The problem |
Where a line in the records holds "Open", count it once; return only the final number.
**** Source records
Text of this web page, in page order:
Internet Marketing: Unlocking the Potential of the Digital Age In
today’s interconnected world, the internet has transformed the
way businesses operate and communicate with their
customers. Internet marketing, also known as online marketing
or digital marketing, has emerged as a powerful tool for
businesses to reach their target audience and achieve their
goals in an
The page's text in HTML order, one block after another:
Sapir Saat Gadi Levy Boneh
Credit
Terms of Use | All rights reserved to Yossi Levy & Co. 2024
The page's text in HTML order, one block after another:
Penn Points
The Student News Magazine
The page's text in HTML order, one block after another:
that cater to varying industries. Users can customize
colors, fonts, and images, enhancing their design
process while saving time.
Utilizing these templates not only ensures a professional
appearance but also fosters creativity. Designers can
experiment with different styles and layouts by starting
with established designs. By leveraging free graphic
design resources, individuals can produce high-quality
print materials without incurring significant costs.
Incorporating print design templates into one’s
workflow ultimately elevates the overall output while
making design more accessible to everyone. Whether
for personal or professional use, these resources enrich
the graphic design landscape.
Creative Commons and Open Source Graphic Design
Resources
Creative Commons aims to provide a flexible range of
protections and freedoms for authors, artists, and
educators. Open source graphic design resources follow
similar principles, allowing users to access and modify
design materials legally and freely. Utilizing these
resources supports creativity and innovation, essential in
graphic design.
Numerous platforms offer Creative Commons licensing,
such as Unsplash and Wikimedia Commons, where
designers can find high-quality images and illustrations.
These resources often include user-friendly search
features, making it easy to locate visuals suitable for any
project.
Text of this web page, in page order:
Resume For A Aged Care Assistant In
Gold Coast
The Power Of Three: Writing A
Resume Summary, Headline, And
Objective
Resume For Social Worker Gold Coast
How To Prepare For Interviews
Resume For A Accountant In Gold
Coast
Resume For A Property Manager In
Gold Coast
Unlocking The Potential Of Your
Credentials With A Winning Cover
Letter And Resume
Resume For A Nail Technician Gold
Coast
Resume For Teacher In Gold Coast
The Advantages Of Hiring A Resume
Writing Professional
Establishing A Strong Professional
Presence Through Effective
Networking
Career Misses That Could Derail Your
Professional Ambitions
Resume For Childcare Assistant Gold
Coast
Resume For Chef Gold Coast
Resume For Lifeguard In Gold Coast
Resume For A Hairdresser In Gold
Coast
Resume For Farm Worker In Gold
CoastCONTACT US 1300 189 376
********
Response box |
2